El entorno natural, económico y científico en el que se creó Hermasa la ha convertido en la referencia mundial del sector

El ‘Silicon Valley’ de las tecnologías de la pesca y la conserva en el que se impuso la marca Hermasa

Hermasa sólo podría haber llegado a lo más alto en Vigo. Nuestra empresa es la consecuencia de un carácter emprendedor y tecnológico, pero también el resultado de un entorno natural y económico de más de dos mil años de antigüedad. En esta esquina del continente europeo, al borde del océano, la Naturaleza configuró unas rías abrigadas del Atlántico por las que afloraban inmensos caladeros de sardina. Los castrexos, pueblos prerromanos, ya habían creado una pequeña industria alrededor del pescado en el siglo II a. de C.

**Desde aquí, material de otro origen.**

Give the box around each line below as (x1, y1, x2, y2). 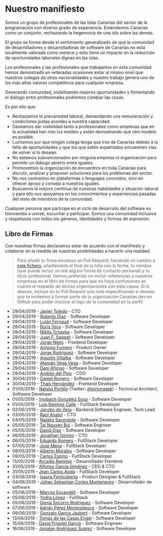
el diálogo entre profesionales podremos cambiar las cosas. (5, 94, 125, 100)
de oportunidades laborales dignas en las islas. (5, 55, 100, 60)
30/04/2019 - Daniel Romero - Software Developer (12, 375, 114, 381)
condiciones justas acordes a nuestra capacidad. (12, 118, 111, 124)
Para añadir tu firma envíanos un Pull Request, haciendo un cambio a (17, 257, 156, 263)
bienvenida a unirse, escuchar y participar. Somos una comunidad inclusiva (5, 210, 157, 216)
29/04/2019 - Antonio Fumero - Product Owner (12, 344, 107, 350)
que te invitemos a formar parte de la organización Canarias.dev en (17, 294, 152, 299)

En las primeras villas romanas de lo que hoy es la ciudad de Vigo, en el siglo I, se establecieron asentamientos industriales dedicados a la conserva de pescado por el sistema de salazón, asentando una cultura que se ha mantenido hasta hoy. En este espacio privilegiado se levantó el puerto pesquero de Vigo, que hoy es el más importante de Europa y en cuyo perímetro trabajan cada día más de 15.000 personas. En sus cuatro dársenas y cinco lonjas se mueven cada año más de 800.000 toneladas de especies marinas. Una porción de ese pastel de mar está dedicado a la industria conservera de Galicia. A esta actividad se suman los cultivos de mejillón en las rías, que hacen de España el principal productor de Europa.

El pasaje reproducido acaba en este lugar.